Return every line from the one with "You are not signed in Sign in or Join now" through the one with "Robin - MEDWAY, USA", inclusive, exactly as it appears below.

-------- Data section

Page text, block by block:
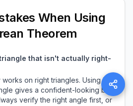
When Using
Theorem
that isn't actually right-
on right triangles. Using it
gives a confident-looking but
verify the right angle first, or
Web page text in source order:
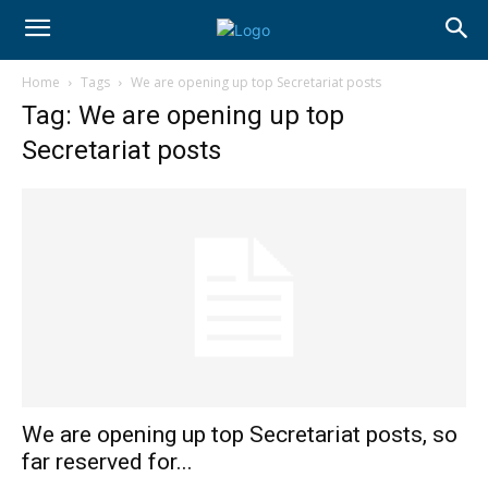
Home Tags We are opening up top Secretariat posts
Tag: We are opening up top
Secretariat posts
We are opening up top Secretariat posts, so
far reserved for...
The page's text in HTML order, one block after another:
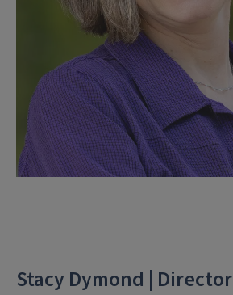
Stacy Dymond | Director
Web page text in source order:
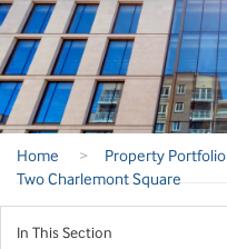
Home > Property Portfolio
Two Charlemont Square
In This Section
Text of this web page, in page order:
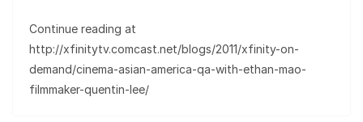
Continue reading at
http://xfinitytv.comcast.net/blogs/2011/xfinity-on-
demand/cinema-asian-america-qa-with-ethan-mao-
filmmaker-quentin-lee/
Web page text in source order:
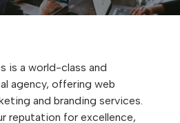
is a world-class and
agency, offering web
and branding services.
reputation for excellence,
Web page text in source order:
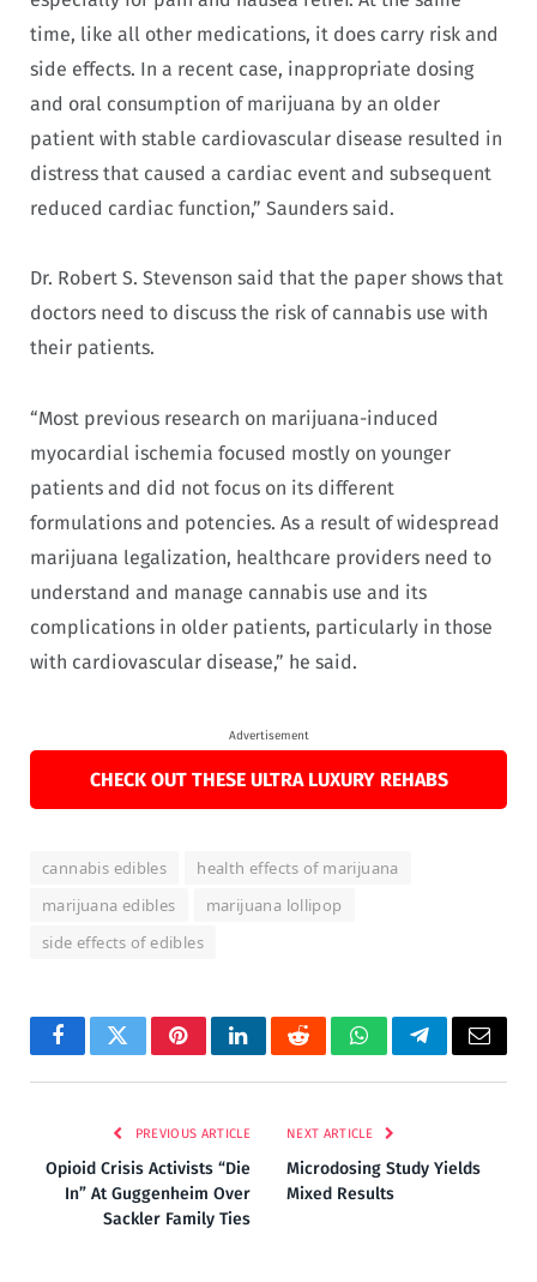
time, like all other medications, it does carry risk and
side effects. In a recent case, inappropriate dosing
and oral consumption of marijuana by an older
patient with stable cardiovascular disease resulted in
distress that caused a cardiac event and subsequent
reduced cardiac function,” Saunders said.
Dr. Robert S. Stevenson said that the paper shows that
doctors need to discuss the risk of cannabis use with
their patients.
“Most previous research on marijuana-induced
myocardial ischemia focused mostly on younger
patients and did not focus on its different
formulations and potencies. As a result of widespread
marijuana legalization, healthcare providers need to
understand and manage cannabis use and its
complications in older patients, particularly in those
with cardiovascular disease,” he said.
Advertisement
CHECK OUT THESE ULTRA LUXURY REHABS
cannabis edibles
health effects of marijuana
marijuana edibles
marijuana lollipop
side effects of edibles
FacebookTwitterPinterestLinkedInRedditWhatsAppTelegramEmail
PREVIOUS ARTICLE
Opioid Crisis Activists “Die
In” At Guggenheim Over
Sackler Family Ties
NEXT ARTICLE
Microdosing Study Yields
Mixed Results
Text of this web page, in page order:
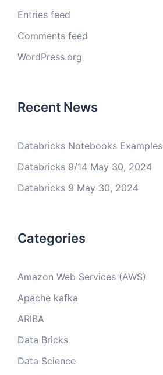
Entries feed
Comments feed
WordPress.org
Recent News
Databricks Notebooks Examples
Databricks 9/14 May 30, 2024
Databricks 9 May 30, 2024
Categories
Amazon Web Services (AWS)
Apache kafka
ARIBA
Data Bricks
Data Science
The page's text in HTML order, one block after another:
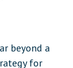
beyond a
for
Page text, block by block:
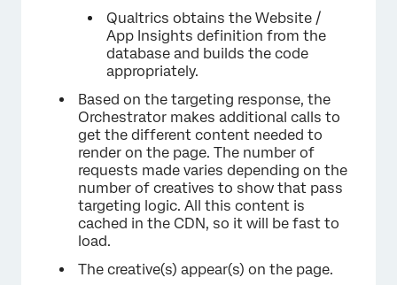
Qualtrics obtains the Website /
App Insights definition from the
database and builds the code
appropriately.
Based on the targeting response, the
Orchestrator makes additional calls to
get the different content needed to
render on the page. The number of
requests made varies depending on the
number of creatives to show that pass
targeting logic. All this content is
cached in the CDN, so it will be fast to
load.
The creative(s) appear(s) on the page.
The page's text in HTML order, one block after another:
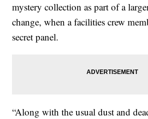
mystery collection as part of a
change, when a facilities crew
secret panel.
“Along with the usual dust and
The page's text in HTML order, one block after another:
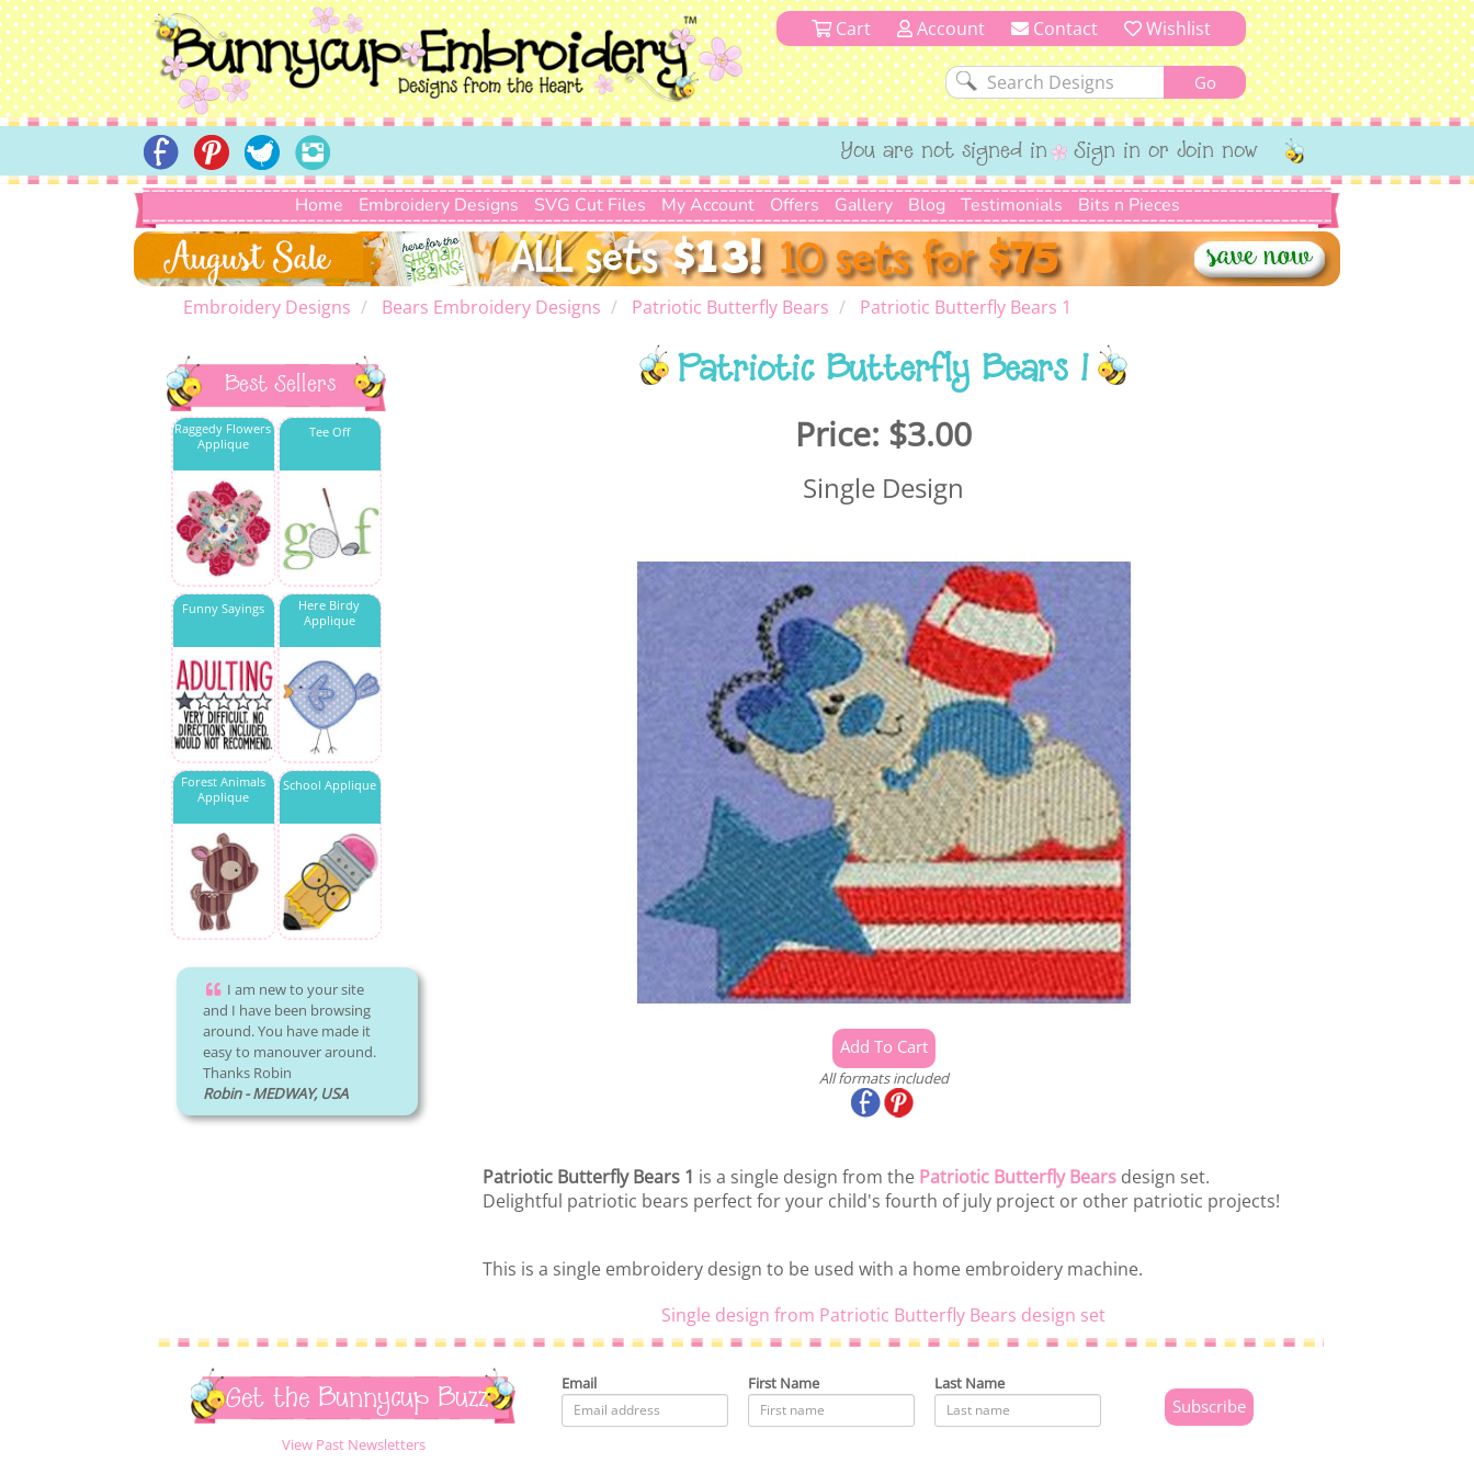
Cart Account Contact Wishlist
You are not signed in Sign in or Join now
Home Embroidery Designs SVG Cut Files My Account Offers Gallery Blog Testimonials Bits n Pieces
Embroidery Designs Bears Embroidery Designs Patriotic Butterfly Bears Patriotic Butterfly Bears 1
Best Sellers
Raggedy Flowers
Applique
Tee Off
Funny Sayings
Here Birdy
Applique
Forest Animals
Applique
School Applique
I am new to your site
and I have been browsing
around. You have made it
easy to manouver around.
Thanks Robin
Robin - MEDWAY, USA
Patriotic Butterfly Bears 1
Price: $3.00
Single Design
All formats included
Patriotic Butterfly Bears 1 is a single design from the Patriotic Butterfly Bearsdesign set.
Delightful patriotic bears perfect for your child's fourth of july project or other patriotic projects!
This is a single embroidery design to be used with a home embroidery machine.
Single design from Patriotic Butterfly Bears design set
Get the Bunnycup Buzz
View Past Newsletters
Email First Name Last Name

----------------

**Answer to the problem**
You are not signed in Sign in or Join now
Home Embroidery Designs SVG Cut Files My Account Offers Gallery Blog Testimonials Bits n Pieces
Embroidery Designs Bears Embroidery Designs Patriotic Butterfly Bears Patriotic Butterfly Bears 1
Best Sellers
Raggedy Flowers
Applique
Tee Off
Funny Sayings
Here Birdy
Applique
Forest Animals
Applique
School Applique
I am new to your site
and I have been browsing
around. You have made it
easy to manouver around.
Thanks Robin
Robin - MEDWAY, USA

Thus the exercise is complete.